O3‐11‐06: δ‐Catenin is genetically and biologically associated with cortical cataract and future Alzheimer's‐related structural and functional brain changes

Abstract

AD is a progressive disorder related to aging and is largely influenced by genetic factors with 60 to 80% heritability. Age-related cataract (ARC) and Alzheimer's disease (AD) are common in the general population and often co-occur among elderly persons. Multiple lines of evidence suggest common factors linking AD-associated pathology in the brain and lens. We estimated co-heritability of quantitative measures of ARC subtypes with AD-related brain MRI traits using 1,249 members of the Framingham Offspring Study. Next, we conducted genome-wide association study (GWAS) using 187,657 single nucleotide polymorphisms (SNPs) for the joint outcome (a bivariate model) of the most highly co-heritable cataract subtype and MRI trait. Lens specimens obtained from two autopsy-confirmed AD subjects and two non-AD controls were evaluated histopathologically. Effects of a functional mutation on cell morphology and amyloid β expression were studied in neuronal cell culture. Cortical cataract (CC), but not other cataract subtypes, was found to be co-heritable with future development of AD and with several MRI traits, especially temporal horn volume (THV, Ï□=0.24, P<10-4). GWAS of a joint outcome of CC and THV identified genome-wide significant association with CTNND2 SNPs rs17183619, rs13155993 and rs13170756 (P<2.6x10-7). These SNPs were also significantly associated with joint outcomes of CC and scores on highly heritable neuropsychological tests (5.7x10-9 < P < 3.7x10-6). We identified interaction of rs17183619 with APP SNP rs2096488 on CC (P=0.0015) and CC-THV (P=0.038).
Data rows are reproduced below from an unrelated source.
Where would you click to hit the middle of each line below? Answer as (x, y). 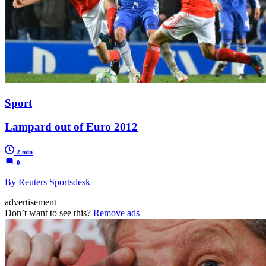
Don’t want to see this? (49, 213)
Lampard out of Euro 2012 (71, 127)
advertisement (31, 202)
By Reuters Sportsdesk (47, 182)
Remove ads (116, 213)
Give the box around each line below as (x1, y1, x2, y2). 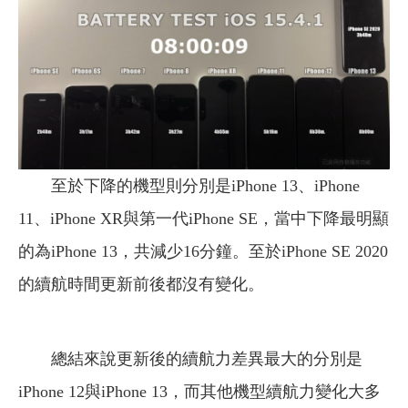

A rare CTNND2 missense mutation (G810R) 249 base pairs from rs17183619 altered δ-catenin localization and increased secreted amyloid-β1-42 in HEK293 cells. Immunohistopathological analysis revealed elevated expression of δ-catenin in epithelial and cortical regions of lenses from AD subjects compared to controls. Our findings suggest that genetic variation in the CTNND2 gene may underlie both cortical lens opacities in mid-life and the subsequent development of MRI and cognitive changes that presage the development of AD.